Christian Hans Müller ist CEO und Gründer von Hanscraft & Co in Aschaffenburg – ein moderner Klassiker innerhalb der deutschen Craft Beer-Szene. Sein Backbone Splitter galt lange als eines der besten India Pale Ales aus deutscher Produktion. In diesem Jahr wird die Brauerei zehn Jahre alt. Zum Geburtstag gibt’s eine eigene Brauerei. Endlich. 

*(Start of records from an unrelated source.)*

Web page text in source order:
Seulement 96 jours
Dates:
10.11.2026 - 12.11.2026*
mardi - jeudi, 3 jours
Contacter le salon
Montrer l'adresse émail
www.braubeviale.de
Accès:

Mit seinem Bayerisch Nizza erregte Christian Hans Müller 2013 bundesweit Aufmerksamkeit – weil dem Bayerischen Brauerbund die Bezeichnung des Pale Ales missfiel. Unter anderem würden amerikanische Hopfensorten zum Einsatz kommen. Ist das noch bayerisch? Es ist, entschied die Justiz, und Christian Hans Müller, der sich damals erst rund ein Jahr mit seinem Bierlabel selbstständig gemacht hatte, ging weiter seinen Weg. Hanscraft & Co. gehört heute zu den modernen Klassikern der deutschen Craft Beer-Szene und feiert 2022 seinen zehnten Geburtstag. Als Geschenk gibt’s eine eigene Brauerei am Standort Aschaffenburg. Die sollte bereits 2020 an den Start gehen, aber Corona ist nicht unbedingt ein Turbo für solche Pläne. Aber Hans bleibt dran, wie er immer dran geblieben. Die Entscheidung, das Geld mit Bierbrauen zu verdienen, war eine Überzeugungstat, denn eigentlich ist der ehemalige Hobbybrauer studierter Zahnarzt. Das Leben schlägt manchmal seltsame Kurven. “Wichtig ist, hinter dem zu stehen, was man tut”, sagt Hans. Was das genau bedeutet, warum er glaubt, dass Franken trotz hoher Brauereidichte noch eine neue Brauerei vertragen kann und was ihn davon abhielt, eine Kooperation mit einem großen Investor einzugehen, das erzählt er in diesem Podcast.


Hier geht’s zur aktuellen HHopcast-Folge mit Hanscraft & Co. und ins Archiv


“Es mag nicht wie der richtige Zeitpunkt aussehen, weil die Zeiten momentan nicht die rosigsten sind. Aber ich denke, dass wir jetzt trotzdem viele Möglichkeiten haben, solche Dinge vorzubereiten (…).”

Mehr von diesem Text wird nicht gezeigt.